On the latter, Anne felt that there has not been enough reflection on the implications of the ‘datafication’ of human interaction, and that we need to de-mystify these processes and consider what the use of machine learning/algorithms means for society (e.g. their potential for discrimination).

Anne emphasised the need to take into consideration the public’s views on this when considering Big Data research, a point re-enforced by Steve Ginnis, whose work at Ipsos Mori on developing ethical guidelines for social media research drew on public ethics, existing industry guidelines and legal frameworks.

Steve’s research identified that the public both have low awareness of, and are not keen on, their social media data being used for research. This was not just due to concerns about privacy/anonymization – people were uncomfortable with being profiled and its possible implications.

That said, participants were willing to weigh up the risks and benefits, and context (who is doing the research and why) was important. Nonetheless, the ‘fundamentals’ (consent, what information, anonymization, etc.) played a much larger role in whether they felt research using social data was appropriate.

Both Anne & Steve emphasised that ethics is an ongoing process, not a one-off event at the start of a project – they need to be considered at the collection, analysis and publication stages of the research cycle.

Some concluding thoughts

Carl Miller identified that in the context of pressure for evidence-based policy, digital by default, and the open data initiative, there has never been a better time for social scientists to make impact with big data research.

Wednesday’s session demonstrated how far big data analysis in the social sciences has come over recent years and it is impressive to hear how much work has been put into developing the tools and methods to mould this rich, but novel, form of data into social insights.

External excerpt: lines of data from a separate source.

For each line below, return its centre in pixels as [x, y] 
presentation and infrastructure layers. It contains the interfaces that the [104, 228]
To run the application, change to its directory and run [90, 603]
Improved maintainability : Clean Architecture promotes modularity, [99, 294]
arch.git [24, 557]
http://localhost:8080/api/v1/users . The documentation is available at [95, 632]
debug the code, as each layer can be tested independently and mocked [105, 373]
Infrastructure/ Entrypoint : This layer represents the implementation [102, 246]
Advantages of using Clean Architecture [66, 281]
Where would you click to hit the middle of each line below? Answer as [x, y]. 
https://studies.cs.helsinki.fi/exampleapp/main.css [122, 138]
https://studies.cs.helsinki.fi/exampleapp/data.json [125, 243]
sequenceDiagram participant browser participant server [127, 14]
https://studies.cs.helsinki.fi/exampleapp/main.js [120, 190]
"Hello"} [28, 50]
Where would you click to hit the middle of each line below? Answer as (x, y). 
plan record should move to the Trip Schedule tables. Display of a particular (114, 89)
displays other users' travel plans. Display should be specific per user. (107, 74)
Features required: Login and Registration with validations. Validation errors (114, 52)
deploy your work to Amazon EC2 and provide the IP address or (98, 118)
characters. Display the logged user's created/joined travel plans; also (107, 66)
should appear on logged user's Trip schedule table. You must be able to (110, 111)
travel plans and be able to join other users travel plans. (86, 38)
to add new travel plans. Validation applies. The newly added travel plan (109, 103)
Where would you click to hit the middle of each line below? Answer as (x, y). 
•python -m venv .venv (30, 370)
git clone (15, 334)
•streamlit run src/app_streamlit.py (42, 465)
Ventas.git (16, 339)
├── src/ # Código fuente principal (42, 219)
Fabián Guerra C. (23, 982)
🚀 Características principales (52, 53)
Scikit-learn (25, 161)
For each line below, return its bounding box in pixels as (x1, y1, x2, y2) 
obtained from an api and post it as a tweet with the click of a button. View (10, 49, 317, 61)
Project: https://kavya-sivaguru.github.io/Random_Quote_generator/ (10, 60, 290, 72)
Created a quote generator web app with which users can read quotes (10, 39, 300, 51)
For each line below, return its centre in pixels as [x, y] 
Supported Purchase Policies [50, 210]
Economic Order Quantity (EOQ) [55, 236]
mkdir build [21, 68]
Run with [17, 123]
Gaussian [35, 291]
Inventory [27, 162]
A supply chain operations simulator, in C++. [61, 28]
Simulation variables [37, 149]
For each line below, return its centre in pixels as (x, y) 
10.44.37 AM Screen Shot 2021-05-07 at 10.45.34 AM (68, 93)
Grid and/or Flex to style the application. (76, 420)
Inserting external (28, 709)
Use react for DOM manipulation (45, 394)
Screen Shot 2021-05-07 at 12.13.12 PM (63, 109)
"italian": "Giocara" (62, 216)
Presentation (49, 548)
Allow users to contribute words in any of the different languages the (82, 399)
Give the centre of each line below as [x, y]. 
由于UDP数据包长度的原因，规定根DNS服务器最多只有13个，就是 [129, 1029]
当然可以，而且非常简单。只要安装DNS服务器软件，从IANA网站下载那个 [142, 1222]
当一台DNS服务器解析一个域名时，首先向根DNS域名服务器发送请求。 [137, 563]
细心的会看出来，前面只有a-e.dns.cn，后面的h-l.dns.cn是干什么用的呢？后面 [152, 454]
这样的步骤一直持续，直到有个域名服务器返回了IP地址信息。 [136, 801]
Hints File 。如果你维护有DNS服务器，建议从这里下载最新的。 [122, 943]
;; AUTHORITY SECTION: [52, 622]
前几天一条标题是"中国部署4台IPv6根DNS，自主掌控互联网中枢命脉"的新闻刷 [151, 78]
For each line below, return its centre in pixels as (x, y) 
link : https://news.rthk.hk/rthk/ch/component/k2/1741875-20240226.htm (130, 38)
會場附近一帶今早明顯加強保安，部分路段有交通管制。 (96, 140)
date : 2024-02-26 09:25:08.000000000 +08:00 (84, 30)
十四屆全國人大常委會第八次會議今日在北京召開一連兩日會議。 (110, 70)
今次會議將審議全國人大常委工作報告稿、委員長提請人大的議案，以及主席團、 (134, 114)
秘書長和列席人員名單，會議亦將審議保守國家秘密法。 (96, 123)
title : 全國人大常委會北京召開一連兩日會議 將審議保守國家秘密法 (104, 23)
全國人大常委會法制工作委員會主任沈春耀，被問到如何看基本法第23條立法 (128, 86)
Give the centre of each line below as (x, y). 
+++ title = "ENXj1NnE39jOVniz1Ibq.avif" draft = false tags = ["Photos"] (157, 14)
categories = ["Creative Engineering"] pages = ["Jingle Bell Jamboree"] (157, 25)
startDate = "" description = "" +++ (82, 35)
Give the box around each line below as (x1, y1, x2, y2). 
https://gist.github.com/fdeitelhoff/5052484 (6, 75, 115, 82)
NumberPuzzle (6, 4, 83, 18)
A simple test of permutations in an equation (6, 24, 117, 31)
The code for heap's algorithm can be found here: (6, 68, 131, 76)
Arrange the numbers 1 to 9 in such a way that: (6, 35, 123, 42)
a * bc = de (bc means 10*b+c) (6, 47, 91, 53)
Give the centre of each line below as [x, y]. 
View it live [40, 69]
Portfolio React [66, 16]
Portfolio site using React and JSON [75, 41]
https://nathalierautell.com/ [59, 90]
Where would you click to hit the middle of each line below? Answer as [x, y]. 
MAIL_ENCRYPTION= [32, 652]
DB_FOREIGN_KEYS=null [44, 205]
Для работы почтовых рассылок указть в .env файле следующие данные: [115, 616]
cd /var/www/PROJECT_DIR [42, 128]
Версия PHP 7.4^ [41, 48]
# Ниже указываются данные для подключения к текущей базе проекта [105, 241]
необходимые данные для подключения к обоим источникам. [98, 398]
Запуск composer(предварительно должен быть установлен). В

However, the session also showed that there are number of areas that still need to be addressed if we are to make the most of big data:

Access to large data sets continues to be an issue, be they proprietary, public, or administrative. We need to bargain collectively to talk to large, often global, actors and argue for academic access.
There is a skills gap among social scientists for analysing big data, and support is needed to help develop the required methodological and programming skills.
The interdisciplinary working required for big data analysis can be challenging, and we need to work to enable effective collaboration.
Developing an ethical approach to big data analysis is challenging given its novelty, variety, and changing nature. Any framework needs to provide practical guidance to researchers while remaining flexible and responsive to changing contexts.
Available tools for big data analysis can be expensive, lack transparency, or inappropriate for social science research. A maintained central library of available tools, with appropriate documentation and guidance could be extremely useful.